Since the pose estimations from chessboard vertices and circular dots are independent, if both of them are detected, the one with the smallest reprojection error will be selected. If identification of either fails, the system will rely on the other to get the probe pose. We list several different tracking scenarios in Fig. 5. Figure 5a shows a case where the pose estimation result from the circular dots pattern is more accurate than that from chessboard vertices, while Fig. 5b shows the opposite. In Fig. 5c, the circular dots pattern tracking failed so the probe pose is estimated from the vertices, while the opposite situation is presented in Fig. 5d. In Fig. 5e, both vertices and dots patterns are detected for three adjacent marker lines with the vertices pattern providing a more accurate pose estimation result.

Tracking results for simulated occlusions

Figure 4a shows an example of an occlusion using a red stripe to block the markers. Although the number of remaining features was not enough to directly estimate the pose of the probe, they could still be used to calculate the homography. The position of the points that were occluded could then be inferred from the correspondence information between the coordinate reference frame and current camera image frame with the help of the homography. Therefore, the marker tracking enhanced the robustness of the entire system to occlusions.

Augmented reality

Given a 3D point cloud representing tissue surface and the equation of the probe axis, the intersection point was estimated and the results are shown in Fig. 6. The red line indicates the axis of the probe, the grey dashed circle shows the position of radioactive Cobalt-57 source, and the green circle represents the intersection area of the gamma probe axis and the tissue. In Fig. 6a, b, the ‘SENSEI’ probe was close to and pointing towards the radioactive source, the probe recorded stronger gamma radiation of 209 counts per second. Figure 6c, d shows the opposite where the ‘SENSEI’ probe was pointing at the edge of the buried source, and the radiation was weak (12 counts per second). The AR system can therefore allow the surgeon to know which part of the tissue the radiation is coming from, so that they can do accurate node identification or tissue excision with this visual feedback.

Conclusion

In this paper, we proposed a new hybrid marker which incorporated both circular dots and chessboard vertices to increase the detection rate. The additional green stripe was included to introduce asymmetry and resolve direction ambiguity.

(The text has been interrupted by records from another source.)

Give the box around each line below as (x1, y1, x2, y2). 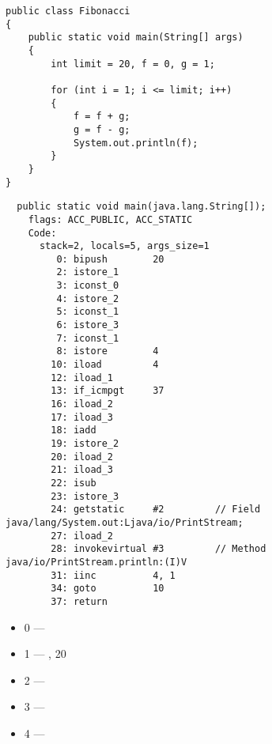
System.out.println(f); (73, 137, 198, 149)
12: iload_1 (51, 372, 114, 383)
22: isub (51, 477, 96, 489)
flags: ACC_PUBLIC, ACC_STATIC (28, 213, 193, 225)
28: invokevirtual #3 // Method (51, 543, 266, 555)
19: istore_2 (51, 438, 119, 449)
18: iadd (51, 425, 96, 436)
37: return (51, 595, 108, 607)
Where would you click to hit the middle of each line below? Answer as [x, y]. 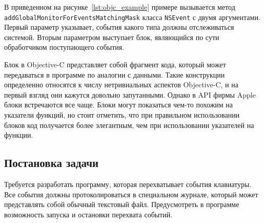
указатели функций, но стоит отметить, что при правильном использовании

The marker was designed such that it fully covered the tethered laparoscopic gamma probe using dense features. The experimental results show that the detection workspace, robustness and pose estimation efficiency and accuracy of the design outperformed previous works. We have therefore shown the feasibility and the potentiality of using the proposed framework to track the ‘SENSEI^®’ probe. In addition to the design of the new marker, we have also proposed a solution to provide clear visual feedback to indicate the tracer location on the tissue surface.

The work could be further extended to increase the registration accuracy by fusing the vision-based 3D pose estimation with kinematic data of the instrument (robot) controlling the probe. Successive transformations from the probe to the instrument and endoscope coordinate frames will provide a robust initial viewpoint estimate and registration. The framework could also be used to track other types of probes.